[Excerpts from a dataset]
---*---

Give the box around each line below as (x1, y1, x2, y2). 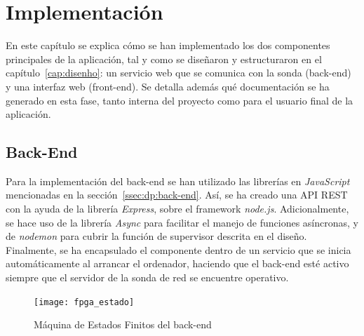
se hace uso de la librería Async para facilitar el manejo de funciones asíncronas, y (6, 215, 358, 229)
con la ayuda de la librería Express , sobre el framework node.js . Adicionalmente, (6, 201, 349, 216)
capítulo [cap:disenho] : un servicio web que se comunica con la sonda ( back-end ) (6, 65, 351, 80)
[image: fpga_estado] (34, 297, 135, 307)
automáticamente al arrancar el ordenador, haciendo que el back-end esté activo (6, 256, 349, 271)
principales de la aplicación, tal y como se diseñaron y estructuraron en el (6, 51, 322, 66)
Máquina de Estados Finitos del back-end (34, 317, 212, 332)
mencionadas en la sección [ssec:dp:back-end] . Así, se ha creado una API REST (6, 187, 348, 202)

---*---

• Problem statement: Without copying any picture, write out the entries exactly.

• Response area:
Give the box around each line below as (x1, y1, x2, y2). 
se hace uso de la librería Async para facilitar el manejo de funciones asíncronas, y (6, 215, 358, 229)
con la ayuda de la librería Express , sobre el framework node.js . Adicionalmente, (6, 201, 349, 216)
capítulo [cap:disenho] : un servicio web que se comunica con la sonda ( back-end ) (6, 65, 351, 80)
[image: fpga_estado] (34, 297, 135, 307)
automáticamente al arrancar el ordenador, haciendo que el back-end esté activo (6, 256, 349, 271)
principales de la aplicación, tal y como se diseñaron y estructuraron en el (6, 51, 322, 66)
Máquina de Estados Finitos del back-end (34, 317, 212, 332)
mencionadas en la sección [ssec:dp:back-end] . Así, se ha creado una API REST (6, 187, 348, 202)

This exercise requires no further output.